▸ **Exercise requirements**
Report only the number of lines in the entries below that hold the word "entire".

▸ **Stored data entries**
⁂

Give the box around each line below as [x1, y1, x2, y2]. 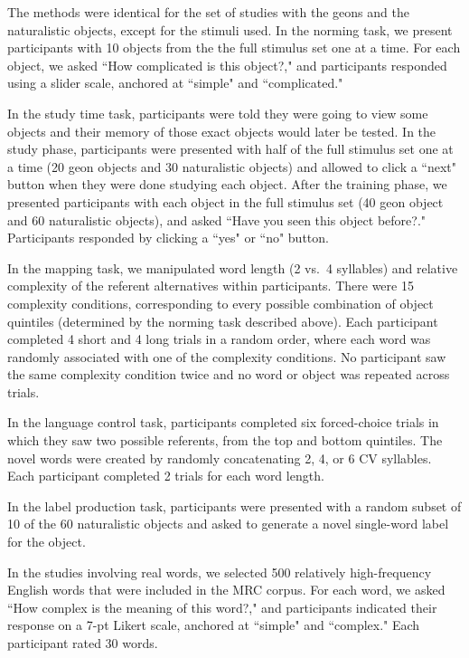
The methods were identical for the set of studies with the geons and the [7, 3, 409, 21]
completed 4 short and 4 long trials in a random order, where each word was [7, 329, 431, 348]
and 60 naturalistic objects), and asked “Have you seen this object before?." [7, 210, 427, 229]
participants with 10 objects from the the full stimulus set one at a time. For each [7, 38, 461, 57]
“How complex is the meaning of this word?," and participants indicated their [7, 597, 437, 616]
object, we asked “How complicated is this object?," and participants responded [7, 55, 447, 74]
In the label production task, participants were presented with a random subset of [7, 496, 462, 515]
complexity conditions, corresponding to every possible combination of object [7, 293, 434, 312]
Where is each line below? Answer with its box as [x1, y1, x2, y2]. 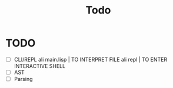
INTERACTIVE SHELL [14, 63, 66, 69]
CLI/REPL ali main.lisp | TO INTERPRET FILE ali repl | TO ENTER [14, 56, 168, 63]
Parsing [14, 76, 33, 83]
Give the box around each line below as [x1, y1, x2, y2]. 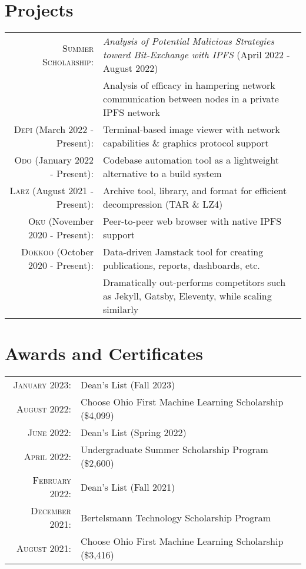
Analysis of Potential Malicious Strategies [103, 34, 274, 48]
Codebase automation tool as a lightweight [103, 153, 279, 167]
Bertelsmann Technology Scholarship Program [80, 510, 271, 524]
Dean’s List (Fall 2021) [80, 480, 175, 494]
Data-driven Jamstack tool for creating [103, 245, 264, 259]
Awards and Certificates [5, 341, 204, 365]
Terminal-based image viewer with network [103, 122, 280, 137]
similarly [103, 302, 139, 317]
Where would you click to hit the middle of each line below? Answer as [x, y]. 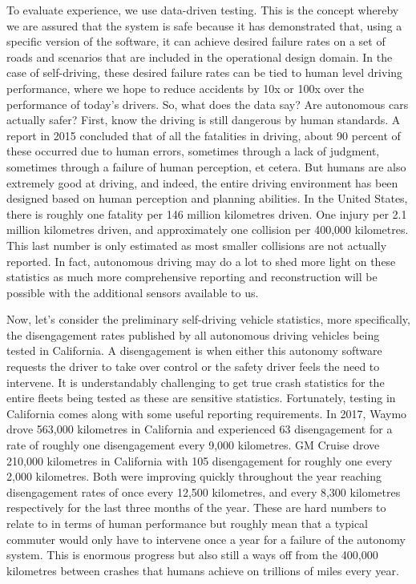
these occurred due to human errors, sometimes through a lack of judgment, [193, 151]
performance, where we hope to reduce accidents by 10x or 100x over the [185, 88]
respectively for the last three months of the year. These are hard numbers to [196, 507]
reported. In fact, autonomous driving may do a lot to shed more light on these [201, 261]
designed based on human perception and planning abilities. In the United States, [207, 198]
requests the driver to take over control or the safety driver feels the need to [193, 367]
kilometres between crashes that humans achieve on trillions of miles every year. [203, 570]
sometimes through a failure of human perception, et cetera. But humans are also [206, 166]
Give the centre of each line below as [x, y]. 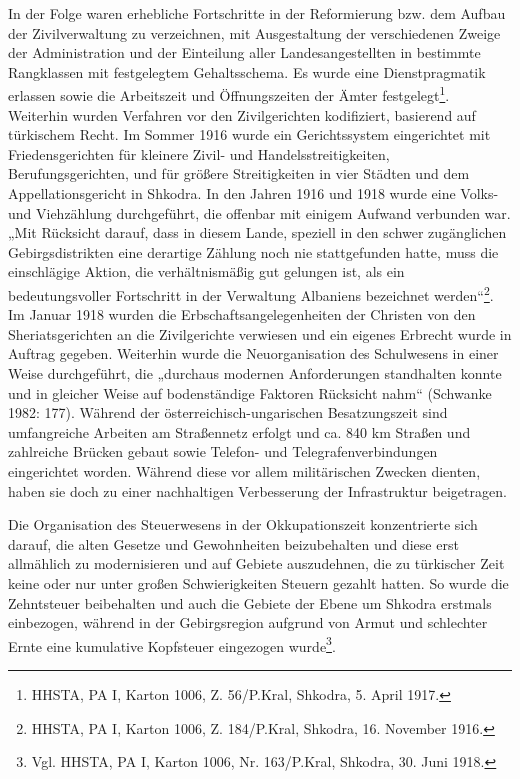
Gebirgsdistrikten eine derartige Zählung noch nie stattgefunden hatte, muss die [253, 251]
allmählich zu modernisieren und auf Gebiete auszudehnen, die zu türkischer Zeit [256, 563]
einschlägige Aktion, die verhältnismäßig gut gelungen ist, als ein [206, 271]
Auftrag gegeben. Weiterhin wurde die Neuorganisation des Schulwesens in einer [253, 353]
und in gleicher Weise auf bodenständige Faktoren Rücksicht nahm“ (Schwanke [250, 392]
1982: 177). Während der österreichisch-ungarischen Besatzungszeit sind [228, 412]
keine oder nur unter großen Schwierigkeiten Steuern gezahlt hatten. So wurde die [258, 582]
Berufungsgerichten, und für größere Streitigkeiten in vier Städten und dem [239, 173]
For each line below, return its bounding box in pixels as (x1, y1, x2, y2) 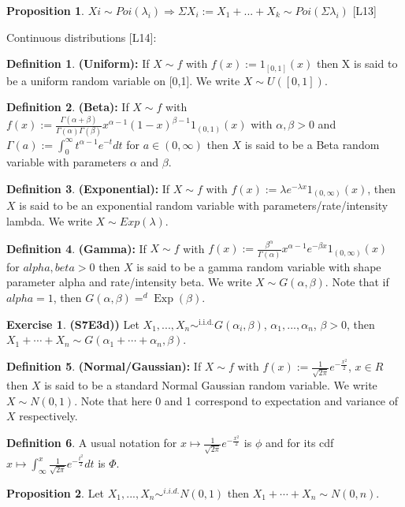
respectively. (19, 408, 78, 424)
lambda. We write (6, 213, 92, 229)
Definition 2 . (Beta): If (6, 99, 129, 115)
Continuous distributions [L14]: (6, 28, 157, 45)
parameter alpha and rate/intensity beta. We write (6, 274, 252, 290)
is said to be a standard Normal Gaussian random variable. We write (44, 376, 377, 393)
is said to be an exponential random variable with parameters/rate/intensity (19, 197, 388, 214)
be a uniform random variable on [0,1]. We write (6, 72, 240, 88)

⁂

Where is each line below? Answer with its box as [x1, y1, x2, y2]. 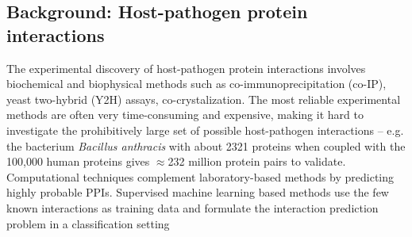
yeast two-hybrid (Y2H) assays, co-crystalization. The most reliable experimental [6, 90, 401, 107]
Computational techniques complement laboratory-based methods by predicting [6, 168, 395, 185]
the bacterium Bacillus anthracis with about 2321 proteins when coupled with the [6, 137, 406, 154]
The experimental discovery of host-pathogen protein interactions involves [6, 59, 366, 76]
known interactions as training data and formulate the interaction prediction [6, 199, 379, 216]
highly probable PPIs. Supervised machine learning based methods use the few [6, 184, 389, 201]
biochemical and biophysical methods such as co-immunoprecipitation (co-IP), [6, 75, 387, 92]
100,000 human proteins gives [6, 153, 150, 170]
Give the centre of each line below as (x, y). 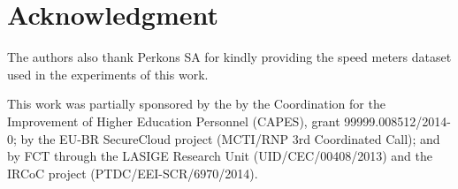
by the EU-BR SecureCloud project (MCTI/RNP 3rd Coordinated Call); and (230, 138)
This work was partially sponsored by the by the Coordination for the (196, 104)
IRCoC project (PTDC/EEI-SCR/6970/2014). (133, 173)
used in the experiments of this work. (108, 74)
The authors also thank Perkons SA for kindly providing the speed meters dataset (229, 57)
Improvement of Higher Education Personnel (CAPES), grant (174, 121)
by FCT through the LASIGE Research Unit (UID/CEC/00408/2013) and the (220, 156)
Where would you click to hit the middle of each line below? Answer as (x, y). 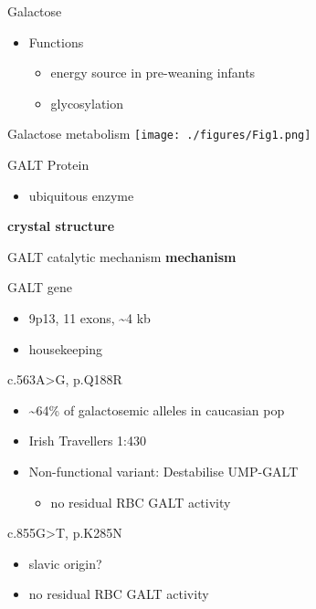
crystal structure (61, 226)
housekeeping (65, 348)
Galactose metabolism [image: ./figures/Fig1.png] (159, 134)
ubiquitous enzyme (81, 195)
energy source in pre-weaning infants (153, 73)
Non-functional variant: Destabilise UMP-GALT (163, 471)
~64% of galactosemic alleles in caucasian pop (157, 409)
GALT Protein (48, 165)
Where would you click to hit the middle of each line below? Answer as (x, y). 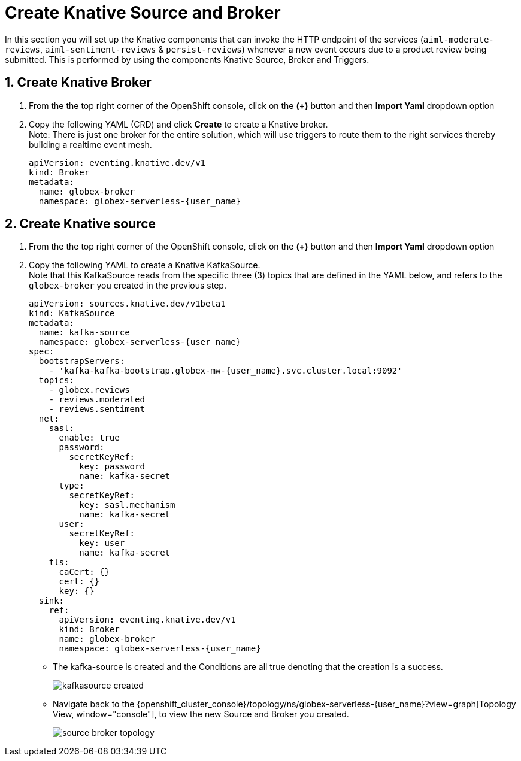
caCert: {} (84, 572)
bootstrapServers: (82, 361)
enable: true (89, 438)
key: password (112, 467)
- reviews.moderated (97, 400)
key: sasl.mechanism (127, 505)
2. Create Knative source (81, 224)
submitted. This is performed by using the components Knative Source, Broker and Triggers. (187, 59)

⁂

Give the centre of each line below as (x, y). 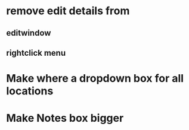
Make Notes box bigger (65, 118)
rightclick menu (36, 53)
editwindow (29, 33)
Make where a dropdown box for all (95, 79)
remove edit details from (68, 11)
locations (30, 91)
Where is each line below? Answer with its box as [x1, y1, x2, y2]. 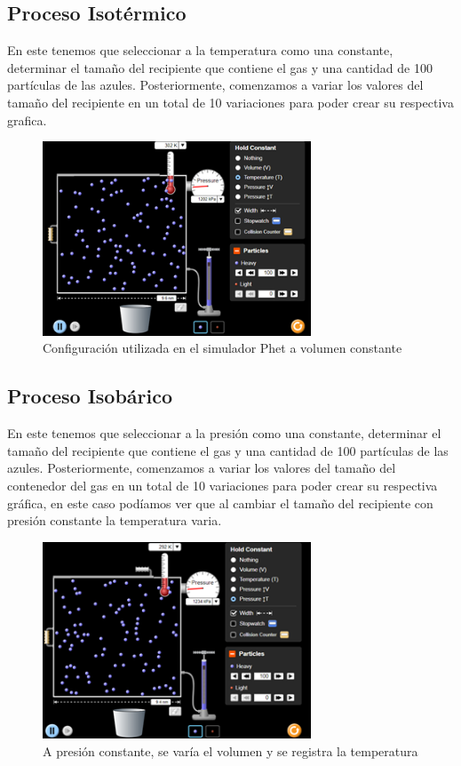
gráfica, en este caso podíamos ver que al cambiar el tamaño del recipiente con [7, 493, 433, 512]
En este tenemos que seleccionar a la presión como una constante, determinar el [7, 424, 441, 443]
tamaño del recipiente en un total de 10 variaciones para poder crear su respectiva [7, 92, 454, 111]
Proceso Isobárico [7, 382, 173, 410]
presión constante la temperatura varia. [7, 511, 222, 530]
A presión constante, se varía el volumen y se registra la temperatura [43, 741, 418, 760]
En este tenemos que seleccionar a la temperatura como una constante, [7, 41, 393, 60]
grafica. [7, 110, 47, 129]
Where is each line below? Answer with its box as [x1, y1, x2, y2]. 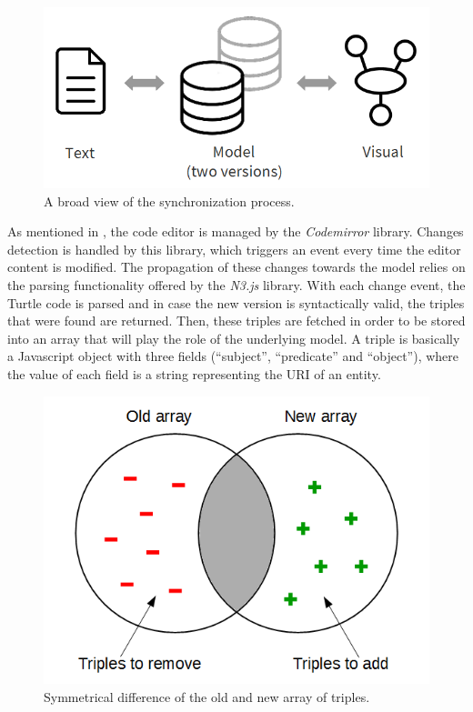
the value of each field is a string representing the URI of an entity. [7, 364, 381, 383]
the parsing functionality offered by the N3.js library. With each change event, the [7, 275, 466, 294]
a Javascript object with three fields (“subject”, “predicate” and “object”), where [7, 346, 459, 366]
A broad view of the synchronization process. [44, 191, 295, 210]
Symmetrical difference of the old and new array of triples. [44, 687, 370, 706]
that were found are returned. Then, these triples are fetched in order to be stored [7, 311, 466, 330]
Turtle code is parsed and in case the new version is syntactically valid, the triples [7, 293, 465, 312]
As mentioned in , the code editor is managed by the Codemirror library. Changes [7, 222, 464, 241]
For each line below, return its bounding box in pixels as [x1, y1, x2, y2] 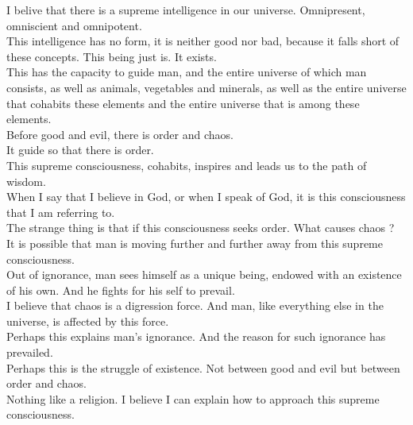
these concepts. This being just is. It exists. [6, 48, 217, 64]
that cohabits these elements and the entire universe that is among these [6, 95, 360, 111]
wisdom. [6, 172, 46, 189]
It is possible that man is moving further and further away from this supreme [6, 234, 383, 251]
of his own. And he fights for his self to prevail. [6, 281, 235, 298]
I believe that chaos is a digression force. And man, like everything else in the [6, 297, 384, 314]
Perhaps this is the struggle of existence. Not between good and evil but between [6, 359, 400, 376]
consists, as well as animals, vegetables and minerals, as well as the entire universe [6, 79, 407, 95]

⁂

▸ **Written reply**
2